> _Collected data entries_

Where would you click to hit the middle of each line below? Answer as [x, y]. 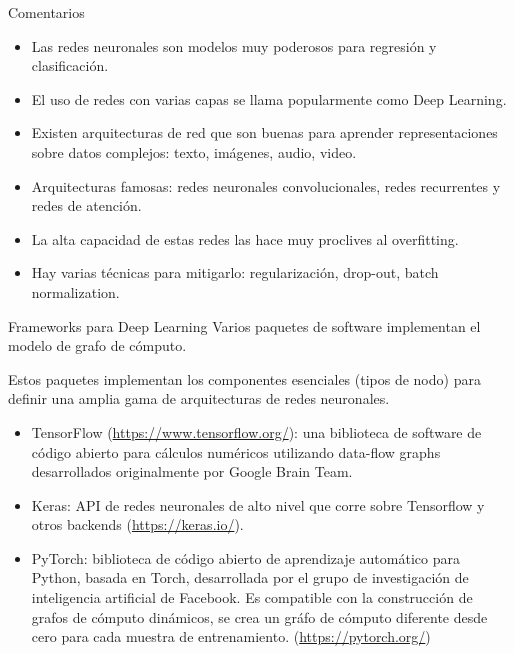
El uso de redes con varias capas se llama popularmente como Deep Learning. [269, 98]
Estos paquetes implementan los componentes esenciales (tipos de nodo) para [244, 378]
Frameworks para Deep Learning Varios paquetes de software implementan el [244, 325]
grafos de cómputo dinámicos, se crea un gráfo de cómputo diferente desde [259, 616]
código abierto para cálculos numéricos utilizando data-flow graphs [236, 451]
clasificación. [70, 65]
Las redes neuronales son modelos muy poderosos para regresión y [234, 45]
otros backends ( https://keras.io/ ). [137, 524]

> _PROBLEM DETAILS_
Transcribe the whole of the data exactly, minus any pictures.

> _TASK SOLUTION_
Where would you click to hit the middle of each line below? Answer as [x, y]. 
El uso de redes con varias capas se llama popularmente como Deep Learning. [269, 98]
Estos paquetes implementan los componentes esenciales (tipos de nodo) para [244, 378]
Frameworks para Deep Learning Varios paquetes de software implementan el [244, 325]
grafos de cómputo dinámicos, se crea un gráfo de cómputo diferente desde [259, 616]
código abierto para cálculos numéricos utilizando data-flow graphs [236, 451]
clasificación. [70, 65]
Las redes neuronales son modelos muy poderosos para regresión y [234, 45]
otros backends ( https://keras.io/ ). [137, 524]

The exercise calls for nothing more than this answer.